Prepare more examples from Wu et al. (2019).

1. genes.gtf file

   The genes.gtf file was from Saccharomyces cerevisiae, and can be downloaded
   from http://uswest.ensembl.org/Saccharomyces_cerevisiae/Info/Index

2. Ribo-seq data (yeast) from SRA:
   WT_CHX1 (GSM3168380; SRR7241903)
   WT_CHX2 (GSM3168381; SRR7241904)
   eRF1_deple􏰁􏰊n CHX replicate 1 (GSM3168385; SRR7241908)
   eRF1_deple􏰁􏰊n CHX replicate 2 (GSM3168386; SRR7241909)

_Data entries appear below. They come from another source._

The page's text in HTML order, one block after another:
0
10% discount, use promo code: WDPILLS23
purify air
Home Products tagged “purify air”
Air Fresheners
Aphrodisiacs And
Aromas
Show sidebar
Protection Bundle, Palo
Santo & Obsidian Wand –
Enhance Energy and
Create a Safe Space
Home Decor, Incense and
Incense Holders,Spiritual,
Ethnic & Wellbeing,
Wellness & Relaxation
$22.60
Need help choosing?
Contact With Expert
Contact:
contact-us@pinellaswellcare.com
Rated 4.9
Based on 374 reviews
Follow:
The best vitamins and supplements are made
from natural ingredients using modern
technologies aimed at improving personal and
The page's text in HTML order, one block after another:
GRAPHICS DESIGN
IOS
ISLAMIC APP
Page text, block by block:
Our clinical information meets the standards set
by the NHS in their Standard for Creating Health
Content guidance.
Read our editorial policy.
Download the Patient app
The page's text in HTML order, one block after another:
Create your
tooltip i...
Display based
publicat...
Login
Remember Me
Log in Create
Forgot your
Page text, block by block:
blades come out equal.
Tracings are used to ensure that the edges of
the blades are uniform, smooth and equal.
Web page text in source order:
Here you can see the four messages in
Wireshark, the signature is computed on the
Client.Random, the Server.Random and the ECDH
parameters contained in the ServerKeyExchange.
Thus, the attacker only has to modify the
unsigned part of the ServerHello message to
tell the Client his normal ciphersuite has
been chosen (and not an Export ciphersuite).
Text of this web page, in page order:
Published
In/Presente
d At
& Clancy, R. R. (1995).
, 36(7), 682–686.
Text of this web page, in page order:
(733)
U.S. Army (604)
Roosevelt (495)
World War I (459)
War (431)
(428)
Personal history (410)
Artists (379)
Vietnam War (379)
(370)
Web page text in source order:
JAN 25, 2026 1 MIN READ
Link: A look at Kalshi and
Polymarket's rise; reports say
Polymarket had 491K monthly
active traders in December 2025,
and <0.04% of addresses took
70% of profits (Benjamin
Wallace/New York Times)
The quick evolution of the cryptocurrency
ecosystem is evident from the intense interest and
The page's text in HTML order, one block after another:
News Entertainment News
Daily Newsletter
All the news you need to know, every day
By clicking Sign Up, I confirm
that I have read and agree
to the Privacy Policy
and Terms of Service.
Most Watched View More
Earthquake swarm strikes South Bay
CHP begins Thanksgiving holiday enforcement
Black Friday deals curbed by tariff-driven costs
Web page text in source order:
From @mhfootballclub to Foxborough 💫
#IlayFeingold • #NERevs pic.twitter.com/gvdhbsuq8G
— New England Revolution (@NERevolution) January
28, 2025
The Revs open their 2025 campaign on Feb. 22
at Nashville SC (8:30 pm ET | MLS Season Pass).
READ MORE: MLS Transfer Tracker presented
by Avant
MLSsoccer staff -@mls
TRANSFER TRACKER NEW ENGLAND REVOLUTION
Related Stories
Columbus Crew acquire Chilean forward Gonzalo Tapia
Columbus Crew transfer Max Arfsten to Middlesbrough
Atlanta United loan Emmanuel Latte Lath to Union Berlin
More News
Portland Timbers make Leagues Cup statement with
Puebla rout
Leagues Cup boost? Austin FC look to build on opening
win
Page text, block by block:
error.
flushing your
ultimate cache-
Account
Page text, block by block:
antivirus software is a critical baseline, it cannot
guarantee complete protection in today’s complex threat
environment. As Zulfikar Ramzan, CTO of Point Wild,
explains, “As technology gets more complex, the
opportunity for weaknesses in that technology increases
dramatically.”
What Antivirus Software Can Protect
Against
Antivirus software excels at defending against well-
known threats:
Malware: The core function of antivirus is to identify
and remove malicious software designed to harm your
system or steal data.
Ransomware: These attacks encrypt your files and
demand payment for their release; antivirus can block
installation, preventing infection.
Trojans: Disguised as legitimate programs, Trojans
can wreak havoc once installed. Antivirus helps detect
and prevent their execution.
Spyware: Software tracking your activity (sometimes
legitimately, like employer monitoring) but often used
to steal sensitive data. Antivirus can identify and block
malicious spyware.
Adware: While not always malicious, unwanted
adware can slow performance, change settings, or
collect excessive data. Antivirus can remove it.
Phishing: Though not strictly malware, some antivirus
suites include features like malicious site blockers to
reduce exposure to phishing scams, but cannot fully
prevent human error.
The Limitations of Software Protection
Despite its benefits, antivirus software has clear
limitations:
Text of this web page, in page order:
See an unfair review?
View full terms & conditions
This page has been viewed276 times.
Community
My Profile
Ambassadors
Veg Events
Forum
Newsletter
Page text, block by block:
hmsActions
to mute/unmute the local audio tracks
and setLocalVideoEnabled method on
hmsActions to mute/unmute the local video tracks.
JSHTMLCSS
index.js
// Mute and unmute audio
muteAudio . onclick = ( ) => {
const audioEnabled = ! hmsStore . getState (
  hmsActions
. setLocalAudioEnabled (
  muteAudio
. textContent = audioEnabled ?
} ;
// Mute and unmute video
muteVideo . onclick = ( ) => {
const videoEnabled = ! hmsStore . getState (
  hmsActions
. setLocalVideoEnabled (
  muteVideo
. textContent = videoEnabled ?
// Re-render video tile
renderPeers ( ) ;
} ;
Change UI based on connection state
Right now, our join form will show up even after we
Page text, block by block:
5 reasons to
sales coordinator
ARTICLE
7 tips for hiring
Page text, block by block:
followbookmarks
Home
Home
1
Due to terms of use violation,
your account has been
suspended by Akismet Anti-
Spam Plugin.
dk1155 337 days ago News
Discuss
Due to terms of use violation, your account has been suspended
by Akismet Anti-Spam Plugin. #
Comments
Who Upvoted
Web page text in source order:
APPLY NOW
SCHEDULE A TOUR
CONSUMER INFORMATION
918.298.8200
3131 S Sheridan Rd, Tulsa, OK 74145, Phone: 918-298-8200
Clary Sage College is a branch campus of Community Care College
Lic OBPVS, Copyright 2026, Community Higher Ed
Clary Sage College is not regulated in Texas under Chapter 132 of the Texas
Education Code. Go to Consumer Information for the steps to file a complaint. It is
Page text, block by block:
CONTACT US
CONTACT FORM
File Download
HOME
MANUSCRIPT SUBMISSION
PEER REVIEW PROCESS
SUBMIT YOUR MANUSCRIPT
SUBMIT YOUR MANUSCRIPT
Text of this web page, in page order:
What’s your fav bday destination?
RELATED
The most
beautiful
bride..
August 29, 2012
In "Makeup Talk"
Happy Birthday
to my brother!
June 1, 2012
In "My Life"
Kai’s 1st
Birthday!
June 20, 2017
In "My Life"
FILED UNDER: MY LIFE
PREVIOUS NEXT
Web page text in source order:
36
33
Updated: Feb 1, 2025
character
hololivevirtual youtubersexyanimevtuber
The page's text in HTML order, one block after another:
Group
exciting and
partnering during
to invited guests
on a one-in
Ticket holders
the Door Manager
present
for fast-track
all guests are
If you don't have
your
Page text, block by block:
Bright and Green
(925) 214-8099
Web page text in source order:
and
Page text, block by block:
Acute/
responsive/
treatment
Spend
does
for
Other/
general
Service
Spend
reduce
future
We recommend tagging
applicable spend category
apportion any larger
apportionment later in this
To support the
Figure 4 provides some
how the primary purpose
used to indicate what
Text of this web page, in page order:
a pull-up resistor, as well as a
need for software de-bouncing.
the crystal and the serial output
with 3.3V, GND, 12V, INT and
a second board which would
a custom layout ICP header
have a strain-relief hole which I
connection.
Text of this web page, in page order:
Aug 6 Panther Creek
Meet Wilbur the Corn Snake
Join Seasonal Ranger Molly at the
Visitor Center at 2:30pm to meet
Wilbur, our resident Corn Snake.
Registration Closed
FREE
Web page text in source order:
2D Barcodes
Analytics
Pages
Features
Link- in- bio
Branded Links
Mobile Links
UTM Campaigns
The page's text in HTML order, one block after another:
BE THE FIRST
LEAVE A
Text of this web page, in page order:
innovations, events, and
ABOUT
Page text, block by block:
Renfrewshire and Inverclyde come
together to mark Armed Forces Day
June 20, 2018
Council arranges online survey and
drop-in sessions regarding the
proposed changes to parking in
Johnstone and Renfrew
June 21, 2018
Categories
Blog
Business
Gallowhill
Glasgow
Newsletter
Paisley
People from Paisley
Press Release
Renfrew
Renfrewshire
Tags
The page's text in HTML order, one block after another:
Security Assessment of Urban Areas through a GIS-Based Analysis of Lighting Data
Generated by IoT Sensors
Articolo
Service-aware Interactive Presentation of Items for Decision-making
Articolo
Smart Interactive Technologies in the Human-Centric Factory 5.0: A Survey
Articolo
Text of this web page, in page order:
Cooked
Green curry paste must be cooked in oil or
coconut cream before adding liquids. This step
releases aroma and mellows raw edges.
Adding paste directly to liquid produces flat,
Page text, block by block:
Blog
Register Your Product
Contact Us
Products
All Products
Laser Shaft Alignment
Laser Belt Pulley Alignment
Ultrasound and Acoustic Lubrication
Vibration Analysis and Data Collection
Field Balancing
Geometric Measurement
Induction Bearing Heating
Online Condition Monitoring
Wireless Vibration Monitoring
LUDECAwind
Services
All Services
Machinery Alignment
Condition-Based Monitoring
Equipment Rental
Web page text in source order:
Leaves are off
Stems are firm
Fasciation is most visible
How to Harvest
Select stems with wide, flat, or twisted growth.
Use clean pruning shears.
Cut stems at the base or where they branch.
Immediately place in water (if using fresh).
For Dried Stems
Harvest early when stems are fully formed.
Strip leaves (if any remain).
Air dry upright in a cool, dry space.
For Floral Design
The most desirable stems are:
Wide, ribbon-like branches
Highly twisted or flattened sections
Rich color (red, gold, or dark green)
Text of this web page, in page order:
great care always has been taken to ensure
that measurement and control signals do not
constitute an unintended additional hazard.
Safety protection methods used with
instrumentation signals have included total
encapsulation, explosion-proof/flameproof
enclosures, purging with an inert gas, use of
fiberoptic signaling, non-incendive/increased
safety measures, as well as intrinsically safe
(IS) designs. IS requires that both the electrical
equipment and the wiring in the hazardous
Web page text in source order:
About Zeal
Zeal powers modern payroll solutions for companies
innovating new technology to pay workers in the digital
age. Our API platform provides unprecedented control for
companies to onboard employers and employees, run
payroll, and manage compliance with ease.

   Run the following scripts in the command line. These are single
   end reads.

   > fastq-dump -I --gzip SRR7241903
   > fastq-dump -I --gzip SRR7241904
   > fastq-dump -I --gzip SRR7241908
   > fastq-dump -I --gzip SRR7241909

3. Trim adaptors from reads

   Use Cutadapt, ver1.14, to trim 3’ adaptors from reads, with all data
   showing > 90% of reads with adaptors.

   > cutadapt -q 10 -a CTGTAGGCACCATCAAT -o SRR7241903_trimmed.fastq.gz \
   SRR7241903.fastq.gz
   > cutadapt -q 10 -a CTGTAGGCACCATCAAT -o SRR7241904_trimmed.fastq.gz \
   SRR7241904.fastq.gz
   > cutadapt -q 10 -a CTGTAGGCACCATCAAT -o SRR7241908_trimmed.fastq.gz \
   SRR7241908.fastq.gz
   > cutadapt -q 10 -a CTGTAGGCACCATCAAT -o SRR7241909_trimmed.fastq.gz \
   SRR7241909.fastq.gz

4. Align the Ribo-seq reads to yeast RNA

   User can use useBowtie2 or STAR or other alignment tools for this step.
   Suppose the alignment output as SRR7241903.bam, SRR7241904.bam,
   SRR7241908.bam, and SRR7241909.bam respectively.

5. Filter reads

   Filter read length to only include reads 20 to 32 nucleotides in length
   using samtools and awk, using the following snippet:

   > samtools view -h SRR7241903.bam | awk ’length($10)<33 {print}’ | \
   awk ’length($10)>19 {print}’ > SRR7241903_filtered.bam
   > samtools view -h SRR7241904.bam | awk ’length($10)<33 {print}’ | \
   awk ’length($10)>19 {print}’ > SRR7241904_filtered.bam
   > samtools view -h SRR7241908.bam | awk ’length($10)<33 {print}’ | \
   awk ’length($10)>19 {print}’ > SRR7241908_filtered.bam
   > samtools view -h SRR7241909.bam | awk ’length($10)<33 {print}’ | \
   awk ’length($10)>19 {print}’ > SRR7241909_filtered.bam

   Now genes.gtf and .bam files are ready to use.